* _Work order_:
Transcribe only the stretch of lines that opens with the line containing "31個入りなので毎日飲んでもたっぷり1カ月" and closes with the last line of the listing, skipping pictures.

━━━━

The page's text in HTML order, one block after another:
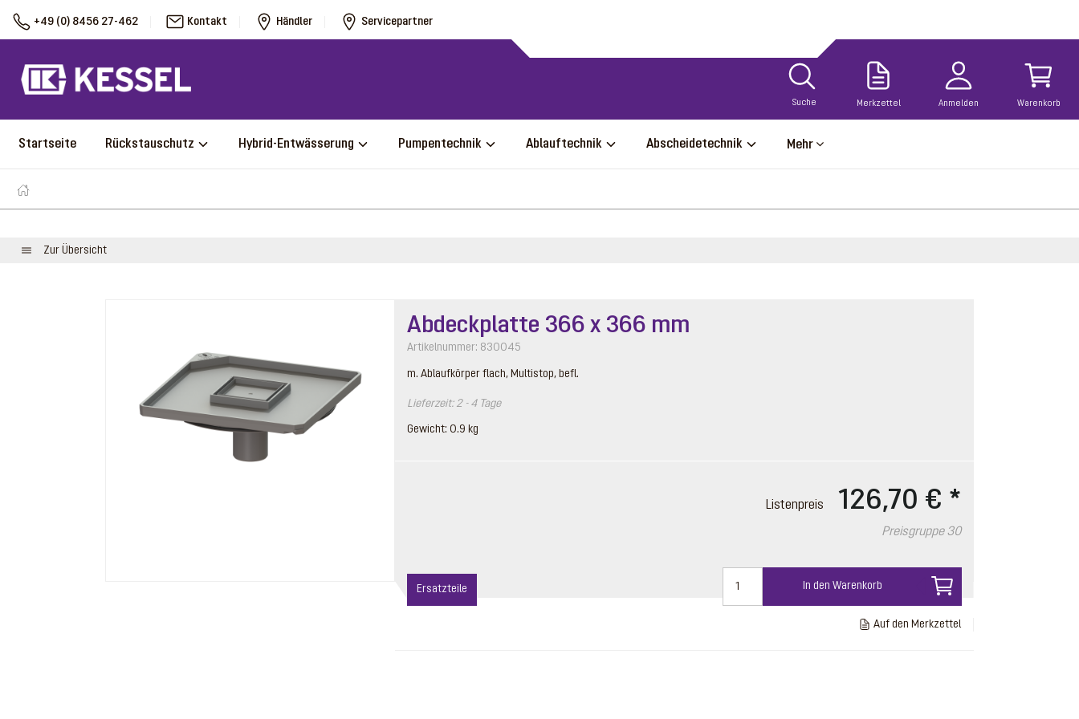
+49 (0) 8456 27-462 Kontakt Händler Servicepartner
Suche Merkzettel Anmelden Warenkorb
Startseite Rückstauschutz Hybrid-Entwässerung Pumpentechnik Ablauftechnik Abscheidetechnik Mehr
Zur Übersicht
Abdeckplatte 366 x 366 mm
Artikelnummer: 830045
m. Ablaufkörper flach, Multistop, befl.
Lieferzeit: 2 - 4 Tage
Gewicht: 0.9 kg
Listenpreis 126,70 € *
Preisgruppe 30
Ersatzteile In den Warenkorb
Auf den Merkzettel
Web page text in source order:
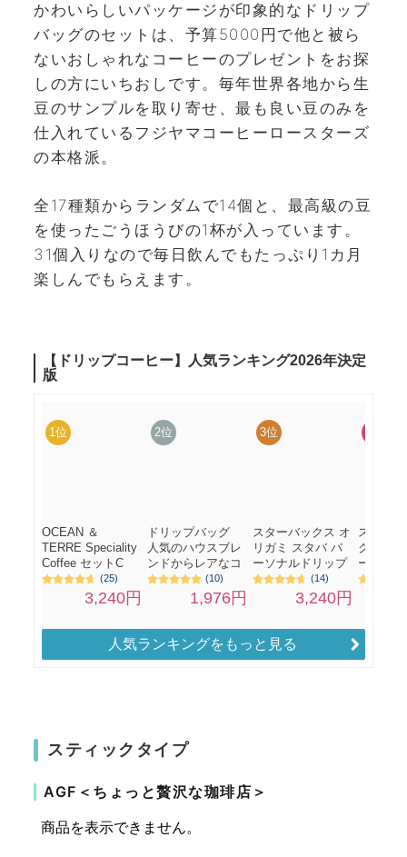
かわいらしいパッケージが印象的なドリップ
バッグのセットは、予算5000円で他と被ら
ないおしゃれなコーヒーのプレゼントをお探
しの方にいちおしです。毎年世界各地から生
豆のサンプルを取り寄せ、最も良い豆のみを
仕入れているフジヤマコーヒーロースターズ
の本格派。
全17種類からランダムで14個と、最高級の豆
を使ったごうほうびの1杯が入っています。
31個入りなので毎日飲んでもたっぷり1カ月
楽しんでもらえます。
人気ランキングをもっと見る
スティックタイプ
AGF＜ちょっと贅沢な珈琲店＞
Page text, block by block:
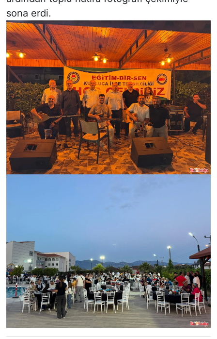
sona erdi.
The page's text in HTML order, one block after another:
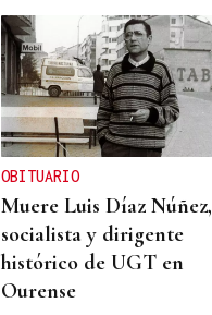
OBITUARIO
Muere Luis Díaz Núñez,
socialista y dirigente
histórico de UGT en
Ourense

━━━━

* _Exercise answer_:
31個入りなので毎日飲んでもたっぷり1カ月
楽しんでもらえます。
人気ランキングをもっと見る
スティックタイプ
AGF＜ちょっと贅沢な珈琲店＞
Page text, block by block:
sona erdi.
The page's text in HTML order, one block after another:
OBITUARIO
Muere Luis Díaz Núñez,
socialista y dirigente
histórico de UGT en
Ourense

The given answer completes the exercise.